OUR BOARD AND MANAGEMENT OPPOSE THIS PROPOSAL AND RECOMMEND A VOTE AGAINST IT FOR THE FOLLOWING REASONS:

 

We strongly oppose importation of prescription medicines from Canada and other foreign sources into the United States because it is illegal and unsafe and does not meaningfully address the requirements of needy and uninsured patients.

 

The U.S. Food and Drug Administration has consistently stated that the actions referenced in the proposal by state and local governmental agencies and others to facilitate importation violate federal laws against drug importation and are unsafe for patients. Although Congress has debated legislation to amend current federal law in this area, commercial importation in the manner implicitly endorsed by the proposal remains illegal.

 

In voting on this proposal, we urge stockholders to consider the findings of the “Report on Prescription Drug Importation,” which was issued and delivered to Congress in December 2004 by a Task Force of leading experts commissioned by the U.S. Department of Health and Human Services. The Report was the product of extensive study of available data and solicitation of public comment by the Task Force.

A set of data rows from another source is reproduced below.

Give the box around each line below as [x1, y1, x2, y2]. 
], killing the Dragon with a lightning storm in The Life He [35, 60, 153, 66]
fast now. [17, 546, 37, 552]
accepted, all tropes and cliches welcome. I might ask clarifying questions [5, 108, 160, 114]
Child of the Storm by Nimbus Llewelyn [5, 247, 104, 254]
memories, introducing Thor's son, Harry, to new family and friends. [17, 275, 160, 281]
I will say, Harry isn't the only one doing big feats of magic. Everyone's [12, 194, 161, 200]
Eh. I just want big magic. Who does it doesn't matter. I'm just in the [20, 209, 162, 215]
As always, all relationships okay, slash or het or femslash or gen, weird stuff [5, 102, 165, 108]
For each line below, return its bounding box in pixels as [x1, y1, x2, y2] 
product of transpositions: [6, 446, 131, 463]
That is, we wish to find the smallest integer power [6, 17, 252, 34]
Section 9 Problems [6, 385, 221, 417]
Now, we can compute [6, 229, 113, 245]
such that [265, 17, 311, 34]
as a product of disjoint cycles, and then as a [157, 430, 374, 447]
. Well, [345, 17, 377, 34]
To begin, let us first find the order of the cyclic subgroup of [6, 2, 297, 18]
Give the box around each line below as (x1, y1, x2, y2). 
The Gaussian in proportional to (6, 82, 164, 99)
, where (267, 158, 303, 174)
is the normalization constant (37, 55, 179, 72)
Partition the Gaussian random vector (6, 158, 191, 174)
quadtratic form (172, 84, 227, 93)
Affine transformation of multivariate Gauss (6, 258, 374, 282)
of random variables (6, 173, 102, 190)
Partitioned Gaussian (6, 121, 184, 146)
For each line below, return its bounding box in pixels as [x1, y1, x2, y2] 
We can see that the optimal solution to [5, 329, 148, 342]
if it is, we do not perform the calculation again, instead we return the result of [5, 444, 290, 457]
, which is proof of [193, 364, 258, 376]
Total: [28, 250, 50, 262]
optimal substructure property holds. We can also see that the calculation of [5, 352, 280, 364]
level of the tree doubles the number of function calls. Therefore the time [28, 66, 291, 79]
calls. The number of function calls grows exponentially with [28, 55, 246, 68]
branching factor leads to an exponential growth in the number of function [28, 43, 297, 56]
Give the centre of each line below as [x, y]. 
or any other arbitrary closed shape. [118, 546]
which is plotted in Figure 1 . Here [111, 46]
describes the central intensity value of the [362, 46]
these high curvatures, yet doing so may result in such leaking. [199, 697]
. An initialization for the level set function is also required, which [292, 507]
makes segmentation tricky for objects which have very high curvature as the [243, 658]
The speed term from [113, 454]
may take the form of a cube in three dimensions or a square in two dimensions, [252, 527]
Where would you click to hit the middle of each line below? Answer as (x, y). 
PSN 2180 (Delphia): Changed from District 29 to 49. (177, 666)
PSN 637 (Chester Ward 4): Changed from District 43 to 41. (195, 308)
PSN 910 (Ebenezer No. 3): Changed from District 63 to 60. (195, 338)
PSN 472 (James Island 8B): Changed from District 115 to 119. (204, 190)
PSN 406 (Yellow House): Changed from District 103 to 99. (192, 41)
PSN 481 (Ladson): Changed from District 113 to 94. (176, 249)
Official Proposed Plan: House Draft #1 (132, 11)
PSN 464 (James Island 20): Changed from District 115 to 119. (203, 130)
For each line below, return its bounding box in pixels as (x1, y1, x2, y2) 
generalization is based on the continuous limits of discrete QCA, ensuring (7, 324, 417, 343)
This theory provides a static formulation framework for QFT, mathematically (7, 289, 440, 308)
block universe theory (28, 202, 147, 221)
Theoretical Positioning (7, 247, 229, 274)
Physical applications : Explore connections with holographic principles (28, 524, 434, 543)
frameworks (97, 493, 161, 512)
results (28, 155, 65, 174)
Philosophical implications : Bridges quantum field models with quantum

The full text of the Report is available on the Internet at www.hhs.gov/importtaskforce. The Report includes the following findings:

 

   

U.S. consumers currently purchasing drugs from overseas generally are doing so at significant safety risk and in violation of law;

 

   

There are very significant safety and economic issues that must be addressed before permitting importation of prescription drugs;

 

   

The public expectation that most imported drugs are less expensive than U.S. drugs generally is not true;

 

   

Total savings to consumers from legalized importation would be a small percentage relative to total U.S. drug spending; and

 

   

Legalized importation likely would adversely affect the future development of new drugs for U.S. consumers, resulting in introduction of roughly between four and 18 fewer new drugs per decade.

 

In addition, we urge stockholders to consider the views of leading Canadian health care organizations, such as the Canadian Pharmacists Association, and government officials, including the former Minister of Health, that oppose exporting medicines from Canada to the United States as a threat to an adequate supply for Canadian patients and inappropriate and unethical medical practice.

 

We recognize the need for access to affordable prescription drugs and actively support public policies that expand access to medicines, such as the new Medicare prescription drug coverage and other market-based solutions that expand health insurance coverage for uninsured persons. We also take responsible and prudent action to provide medicines to those in need, balanced appropriately against our financial commitments to our stockholders and our need to fund research and development of new and innovative life-saving medicines. Under the Wyeth Pharmaceutical Assistance Foundation, we provide medicines free of charge to patients who cannot afford our medicines and have no other means of coverage. In 2006, Wyeth donated approximately $163 million in free medicines to aid approximately 257,000 needy U.S. patients.

 

Finally, although we have been the target of lawsuits relating to drug reimportation, we have prevailed in these lawsuits. Notably, in November 2006, the United States Court of Appeals for the Eighth Circuit affirmed the United States District Court for the District of Minnesota’s earlier decision dismissing an antitrust lawsuit brought against us and other major pharmaceutical companies relating to supply practices in Canada. The Eighth Circuit specifically confirmed that importation of the Canadian prescription drugs at issue in the litigation is illegal. In any event, material legal proceedings are described in our periodic reports filed with the Securities and Exchange Commission. We therefore do not believe that a separate report such as the one called for in the proposal is necessary or that incurring the expense related thereto is warranted.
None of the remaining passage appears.